Gazeteci Nagehan Alçı’nın 2013 yılında bir televizyon kanalında sunduğu programın yayından kaldırılması üzerine bir X (Twitter) kullanıcısı, "Gündüzleri kaynım bana kaydı, akşamları Fidan kalsın mı? Ne yapsa olmuyor işte!" şeklinde bir paylaşımda bulunmuştu, Cumhuriyet Gazetesi yazarı Mine Kırıkkanat ise paylaşımı alıntılayarak "Taze kaşarın programı yayından kaldırılmış" ifadesini kullanmıştı.

Alçı'nın şikayeti üzerine 2014 yılında İstanbul 36'ncı Asliye Ceza Mahkemesi'nde görülen davada, Kırıkkanat'ın 'alenen hakaret' suçundan 2 bin 610 lira adli para cezasıyla cezalandırılmasına karar verilmişti.

Cezanın ardından Kırıkkanat konuyu AYM'ye taşıdı. Başvurusunda şikayete konu paylaşımın eleştirel mahiyette olduğunu savunan Kırıkkanat, 'kaşar' ifadesinin "çok deneyim kazanmak veya hoşa gitmeyen bir harekete ya da bir işe alışarak artık ondan üzüntü duymaz hale gelmek anlamındaki 'kaşarlanmak' olarak kullanıldığını", bu ifadesiyle Alçı’nın programını eleştirdiğini, ancak mahkemenin gerekçe açıklamadığını ve ifade özgürlüğünün ihlal edildiğini ileri sürdü.

'Güvenilmez kurumlar' araştırması: İlk sırada siyasi partiler, sonra Diyanet 'Güvenilmez kurumlar' araştırması: İlk sırada siyasi partiler, sonra Diyanet

Başvuruyu değerlendiren Yüksek Mahkeme'nin gerekçeli kararı, Resmi Gazete'nin bugünkü sayısında yayımlandı. Kararda, şöyle denildi:

*Başvurucu, şikayete konu paylaşımdaki 'kaşar' ibaresinin bir hareketle çok deneyim kazanmak veya hoşa gitmeyen bir harekete ya da bir işe alışarak artık ondan üzüntü duymaz hale gelmek anlamındaki 'kaşarlanmak' tabiri temelinde kullandığını ve söz konusu ifade ile müştekinin yaptığı programı eleştirdiğini ileri sürmektedir. Ancak başvurucunun paylaşımındaki şikayete konu ifadenin hangi anlamda kullanıldığı ve müştekiyi ne şekilde rencide ettiğinin Mahkeme tarafından değerlendirilmediği görülmüştür. Mahkeme yalnızca şikayete konu ifadenin başvurucu tarafından paylaşıldığını ve şikayetin yasal süresi içinde yapıldığını tespit etmekle yetinmiş; başvurucu ile müşteki arasında bir husumet bulunup bulunmadığını, başvuruya konu ifadenin dile getirilme nedenini, kullanılan sözün arka planı olup olmadığını, müştekinin önceki davranışları nedeniyle kendisine yöneltilen sözlere katlanması gerekip gerekmediğini tartışmaksızın başvurucuyu hakaret suçundan mahkum etmiştir. Mahkeme, taraflar arasındaki olayların ve yapılan paylaşımın bütününe bakarak başvurucunun ifade özgürlüğü ile müştekinin şeref ve itibarın korunması hakkı arasında bir denge kurmaya çalışmamış; değerlendirme yapmaksızın söz konusu ifadenin hakaret suçunu oluşturduğunu kabul etmiştir.

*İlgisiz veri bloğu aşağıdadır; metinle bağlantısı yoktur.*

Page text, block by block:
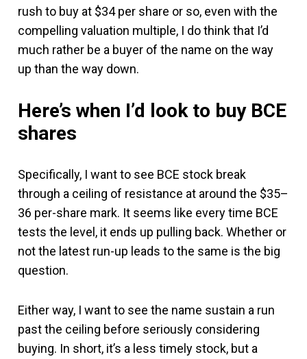
rush to buy at $34 per share or so, even with the
compelling valuation multiple, I do think that I’d
much rather be a buyer of the name on the way
up than the way down.
Here’s when I’d look to buy BCE
shares
Specifically, I want to see BCE stock break
through a ceiling of resistance at around the $35–
36 per-share mark. It seems like every time BCE
tests the level, it ends up pulling back. Whether or
not the latest run-up leads to the same is the big
question.
Either way, I want to see the name sustain a run
past the ceiling before seriously considering
buying. In short, it’s a less timely stock, but a
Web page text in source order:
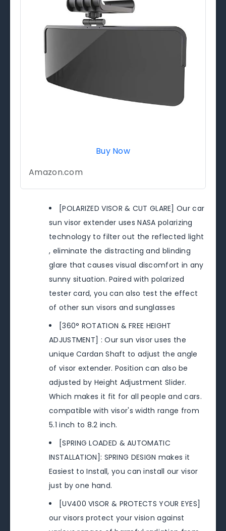
Buy Now
Amazon.com
[POLARIZED VISOR & CUT GLARE] Our car
sun visor extender uses NASA polarizing
technology to filter out the reflected light
, eliminate the distracting and blinding
glare that causes visual discomfort in any
sunny situation. Paired with polarized
tester card, you can also test the effect
of other sun visors and sunglasses
[360° ROTATION & FREE HEIGHT
ADJUSTMENT] : Our sun visor uses the
unique Cardan Shaft to adjust the angle
of visor extender. Position can also be
adjusted by Height Adjustment Slider.
Which makes it fit for all people and cars.
compatible with visor's width range from
5.1 inch to 8.2 inch.
[SPRING LOADED & AUTOMATIC
INSTALLATION]: SPRING DESIGN makes it
Easiest to Install, you can install our visor
just by one hand.
[UV400 VISOR & PROTECTS YOUR EYES]
our visors protect your vision against
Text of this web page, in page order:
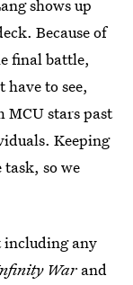
shows up
Because of
final battle,
to see,
MCU stars past
Keeping
so we
including any
War and
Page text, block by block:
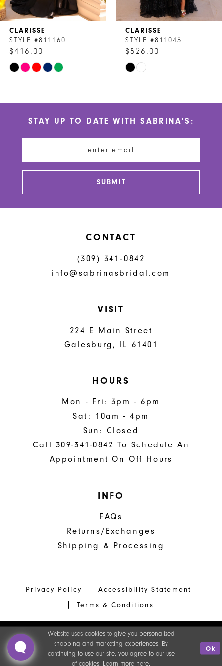
7
8
CLARISSE
STYLE #811160
$416.00
Skip
CLARISSE
STYLE #811045
$526.00
Skip
to
STAY UP TO DATE WITH SABRINA'S:
SUBMIT
CONTACT
(309) 341‑0842
info@sabrinasbridal.com
VISIT
224 E Main Street
Galesburg, IL 61401
HOURS
Mon - Fri: 3pm - 6pm
Sat: 10am - 4pm
Sun: Closed
Call 309-341-0842 To Schedule An
Appointment On Off Hours
INFO
FAQs
Returns/Exchanges
Shipping & Processing
Privacy Policy
Accessibility Statement
Terms & Conditions
Website uses cookies to give you personalized
shopping and marketing experiences. By
continuing to use our site, you agree to our use
of cookies. Learn more here
Ok
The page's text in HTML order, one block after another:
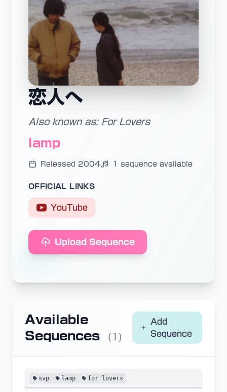
恋人へ
Also known as: For Lovers
lamp
Released 2004 1 sequence available
OFFICIAL LINKS
YouTube
Upload Sequence
Available
Sequences
(1)
Add
Sequence
svp lamp for lovers
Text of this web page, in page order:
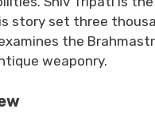
story set three
the
weaponry.
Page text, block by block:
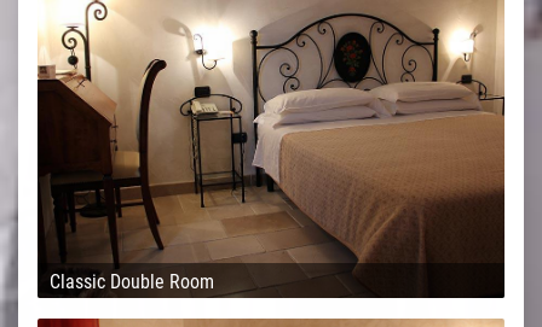
Classic Double Room
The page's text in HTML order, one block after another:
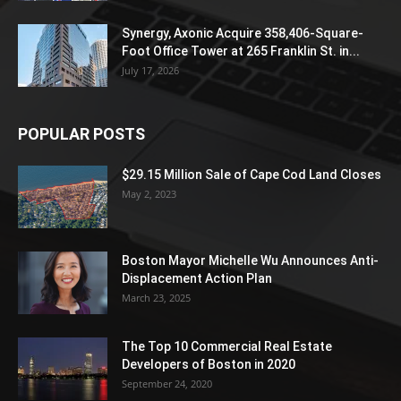
Synergy, Axonic Acquire 358,406-Square-
Foot Office Tower at 265 Franklin St. in...
July 17, 2026
POPULAR POSTS
$29.15 Million Sale of Cape Cod Land Closes
May 2, 2023
Boston Mayor Michelle Wu Announces Anti-
Displacement Action Plan
March 23, 2025
The Top 10 Commercial Real Estate
Developers of Boston in 2020
September 24, 2020
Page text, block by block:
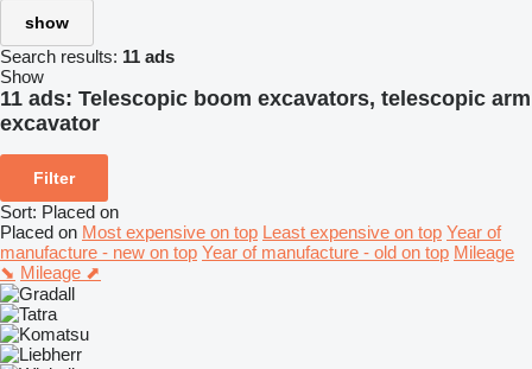
show
Search results: 11 ads
Show
11 ads: Telescopic boom excavators, telescopic arm
excavator
Filter
Sort: Placed on
Placed on Most expensive on top Least expensive on top Year of
manufacture - new on top Year of manufacture - old on top Mileage
⬊ Mileage ⬈
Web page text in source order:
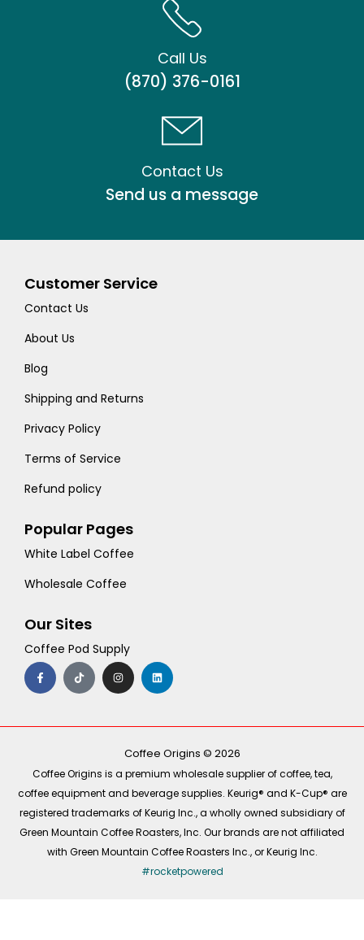
Call Us
(870) 376-0161
Contact Us
Send us a message
Customer Service
Contact Us
About Us
Blog
Shipping and Returns
Privacy Policy
Terms of Service
Refund policy
Popular Pages
White Label Coffee
Wholesale Coffee
Our Sites
Coffee Pod Supply
F
a
c
e
o
T
i
k
t
I
n
s
t
r
m
L
i
n
k
i
Coffee Origins © 2026
Coffee Origins is a premium wholesale supplier of coffee, tea,
coffee equipment and beverage supplies. Keurig® and K-Cup® are
registered trademarks of Keurig Inc., a wholly owned subsidiary of
Green Mountain Coffee Roasters, Inc. Our brands are not affiliated
with Green Mountain Coffee Roasters Inc., or Keurig Inc.
#rocketpowered
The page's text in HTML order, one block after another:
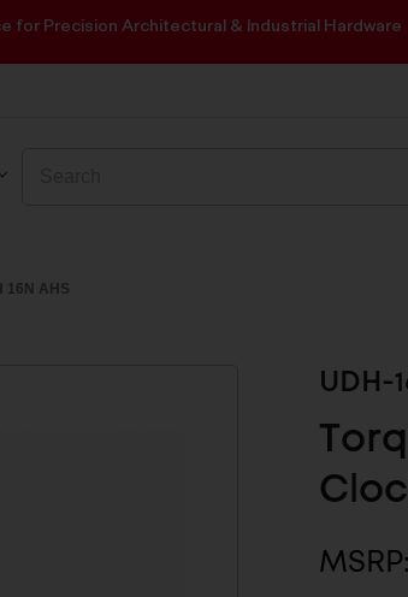
for Precision Architectural & Industrial Hardware
16N AHS
UDH-
MSRP:

*Sonuç olarak yukarıdaki açıklamalarla birlikte değerlendirildiğinde ilk derece mahkemesi karar verirken kullanılan ifadeleri bağlamından koparmaksızın olayın bütünselliği içinde değerlendirmemiş, başvurucunun mahkumiyetinin zorunlu bir ihtiyacı karşıladığını ortaya koyamamıştır. Mahkemenin ileri sürdüğü gerekçe başvurucunun ifade özgürlüğü hakkına yapılan müdahale için ilgili ve yeterli olarak kabul edilemez.

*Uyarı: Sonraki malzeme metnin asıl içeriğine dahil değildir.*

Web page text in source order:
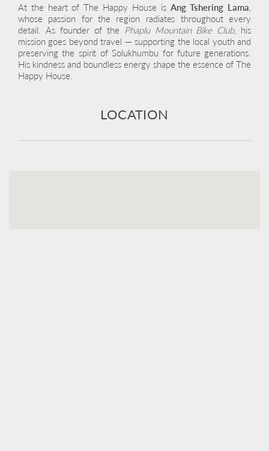
At the heart of The Happy House is Ang Tshering Lama,
whose passion for the region radiates throughout every
detail. As founder of the Phaplu Mountain Bike Club, his
mission goes beyond travel — supporting the local youth and
preserving the spirit of Solukhumbu for future generations.
His kindness and boundless energy shape the essence of The
Happy House.
LOCATION
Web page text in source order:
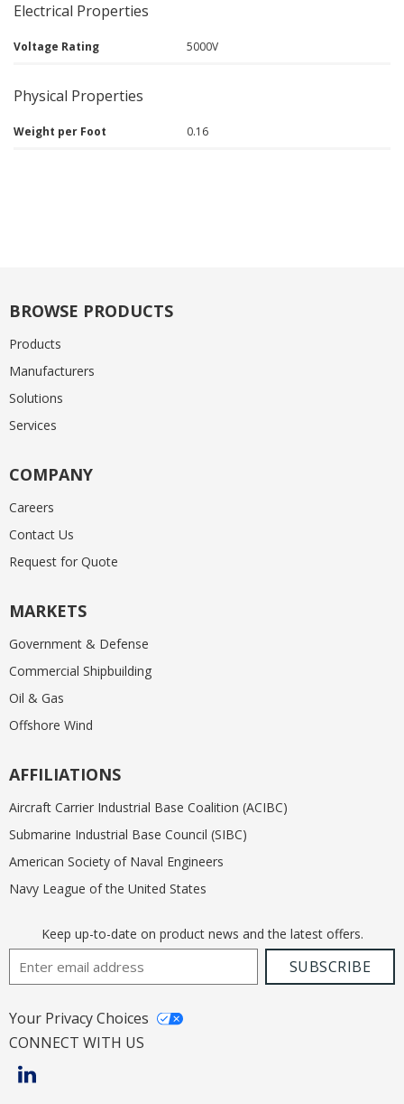
Electrical Properties
Voltage Rating 5000V
Physical Properties
Weight per Foot 0.16
BROWSE PRODUCTS
Products
Manufacturers
Solutions
Services
COMPANY
Careers
Contact Us
Request for Quote
MARKETS
Government & Defense
Commercial Shipbuilding
Oil & Gas
Offshore Wind
AFFILIATIONS
Aircraft Carrier Industrial Base Coalition (ACIBC)
Submarine Industrial Base Council (SIBC)
American Society of Naval Engineers
Navy League of the United States
Keep up-to-date on product news and the latest offers.
Email AddressSUBSCRIBE
Your Privacy Choices
CONNECT WITH US
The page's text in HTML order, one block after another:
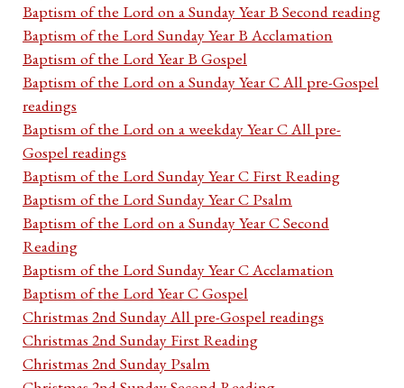
Baptism of the Lord on a Sunday Year B Second reading
Baptism of the Lord Sunday Year B Acclamation
Baptism of the Lord Year B Gospel
Baptism of the Lord on a Sunday Year C All pre-Gospel
readings
Baptism of the Lord on a weekday Year C All pre-
Gospel readings
Baptism of the Lord Sunday Year C First Reading
Baptism of the Lord Sunday Year C Psalm
Baptism of the Lord on a Sunday Year C Second
Reading
Baptism of the Lord Sunday Year C Acclamation
Baptism of the Lord Year C Gospel
Christmas 2nd Sunday All pre-Gospel readings
Christmas 2nd Sunday First Reading
Christmas 2nd Sunday Psalm
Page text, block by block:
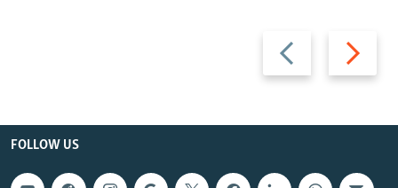
Previous
slide
Next
slide
FOLLOW US
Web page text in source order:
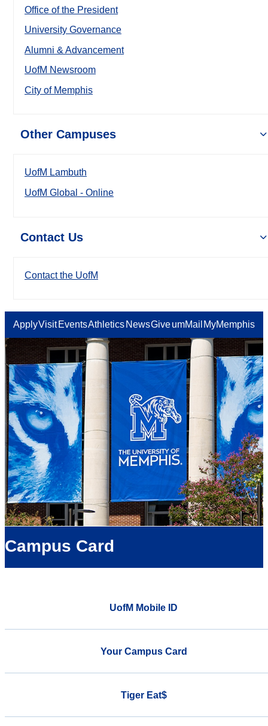
Office of the President
University Governance
Alumni & Advancement
UofM Newsroom
City of Memphis
Other Campuses
UofM Lambuth
UofM Global - Online
Contact Us
Contact the UofM
ApplyVisit EventsAthletics NewsGiveumMail MyMemphis
Campus Card
UofM Mobile ID
Your Campus Card
Tiger Eat$
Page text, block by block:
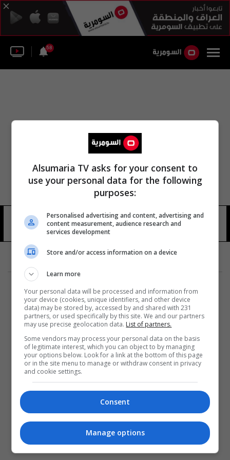
58
اندرياس نوبيرت 10 شوهد
المزيد
Alsumaria TV asks for your consent to
use your personal data for the following
purposes:
Personalised advertising and content, advertising and
content measurement, audience research and
services development
Store and/or access information on a device
Learn more
Your personal data will be processed and information from
your device (cookies, unique identifiers, and other device
data) may be stored by, accessed by and shared with 231
partners, or used specifically by this site. We and our partners
may use precise geolocation data. List of partners.
Some vendors may process your personal data on the basis
of legitimate interest, which you can object to by managing
your options below. Look for a link at the bottom of this page
or in the site menu to manage or withdraw consent in privacy
and cookie settings.
Consent
Manage options
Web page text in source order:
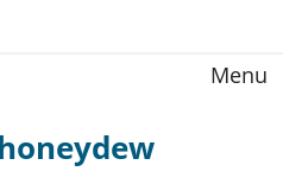
Menu
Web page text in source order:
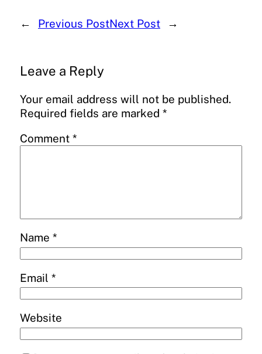
← Previous PostNext Post →
Leave a Reply
Your email address will not be published.
Required fields are marked *
Comment *
Name *
Email *
Website
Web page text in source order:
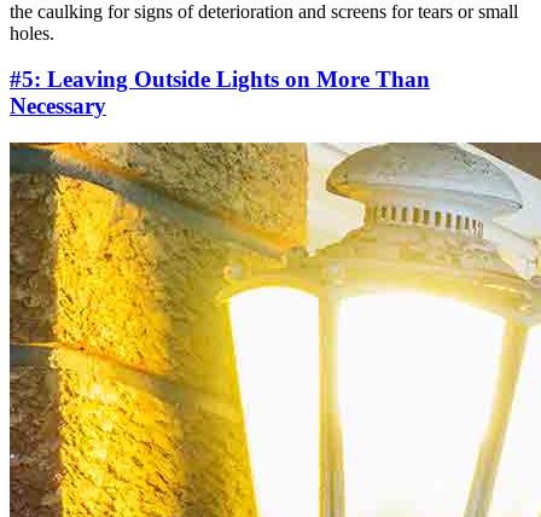
the caulking for signs of deterioration and screens for tears or small
holes.
#5: Leaving Outside Lights on More Than
Necessary

*Açıklanan gerekçelerle Anayasa'nın 26'ncı maddesinde güvence altına alınan ifade özgürlüğünün ihlal edildiğine karar verilmesi gerekir.

Kırıkkanat'a 10 bin lira tazminat

AYM, Mine Kırıkkanat’ın ifade özgürlüğünün ihlal edildiğine oy birliğiyle karar verdi. AYM, yeniden yargılama yapılması için dosyayı İstanbul 36. Asliye Ceza Mahkemesi'ne gönderdi ve Mine Kırıkkanat'a 10 bin lira tazminat ödenmesini hükmetti.